Reflections on a dew drop

It was a reasonably warm winter afternoon in Minneapolis (by its standards) when I left my apartment for the airport to embark on the long journey to India. I stood by the stairs for a moment and reflected upon how the last one and half years had flown by and how I had begun to think of this place on the other side of the world from where I grew up, as a new home. It was also that strange feeling of going from one home to another that took me back in time five years ago. It had been again on a winter afternoon in Kharagpur, albeit without the snow and not nearly as cold, where whilst travelling to the station on my way home to Kolkata I had for the first time experienced that feeling; when I first looked back and thought “I will miss this place”, even though I was only going home. I realize now, that feeling is the making of a new ‘home’, the consummation of a new relationship.

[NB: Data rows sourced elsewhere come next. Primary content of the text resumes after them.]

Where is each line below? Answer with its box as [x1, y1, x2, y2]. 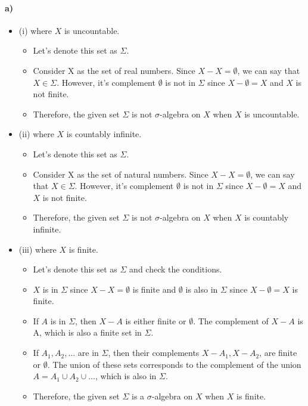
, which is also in [95, 370, 157, 382]
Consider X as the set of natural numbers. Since [33, 168, 209, 180]
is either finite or [125, 314, 186, 327]
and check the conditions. [129, 263, 222, 275]
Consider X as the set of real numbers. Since [33, 64, 195, 76]
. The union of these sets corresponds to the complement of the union [47, 358, 301, 370]
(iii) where [18, 243, 57, 255]
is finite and [132, 283, 176, 295]
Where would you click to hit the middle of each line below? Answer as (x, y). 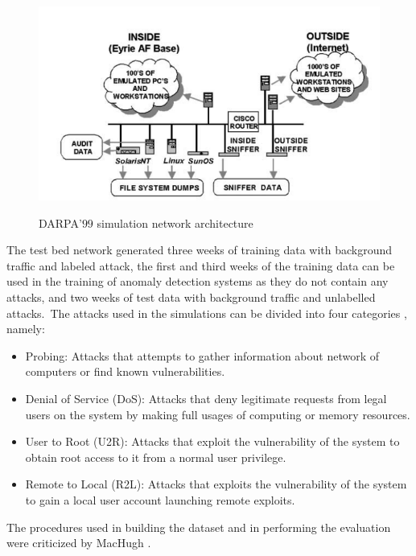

Settling down in a new place and calling it your home comes with a lot of emotional upheaval. It’s like starting a new relationship, breaking and creating again something very personal. There is of course the inevitable initial stage of distress involving breaking of old bonds, ties and dismantling the ‘homely’ space that everyone creates for themselves. Everyone who has left home to live elsewhere can identify with the painful longing to go back to one’s familiar space in these early stages. Slowly, however, you start loosening some of the old ties so that new ones can be built. That is the birth of a new flower that blossoms till you have little bits of memories, experiences and a whole lot of inner feelings and emotions pervading its very fragrance in due course of time—the “little things that make a house a home”.


As I prepare now, three weeks later, to begin the return journey to the US, I am aware of that familiar feeling once more—the very same one I had also felt a few days ago when I visited Kharagpur after eighteen months. All these places have taken up spaces in my consciousness and bring forth different memories, emotions and aspects of my inner self which all add up to make me who I am. As much as I have lived in these places, they also live inside me. It is difficult to truly pin point what I miss about these places. Is it the frenzy of Kolkata, my childhood memories, or the food or my friends and family? Is it the freedom and freshness of Kharagpur, or of doing so many things the first time? Or is it my work, or the independence or the order and polish of my new life in Minneapolis? In reality, it is never discrete, but always a stream of expressions, which like a river carries the soil, mud and water from the past and builds up the banks of consciousness for a new phase of life. Today, as I watch the last rays of the sun disappear over the smog in my beloved hometown, I realize that I would be home again to watch the next sunset, albeit on the other side of the globe. That is a feeling I truly cherish. Looking at the twilight sky, I promise myself to keep the river of expressions flowing in me, take me along its course—maybe in search of new homes, or maybe to bring me back, as Tagore said, to admire that lonely dewdrop on the wayside field that I had been so ignorantly oblivious to all along.

Comments

  1. O wow... finally you are back! This one is indeed a very nice realization penned down in a quite befitting style. Life is the greatest teacher, and you are a smart student. Keep it up!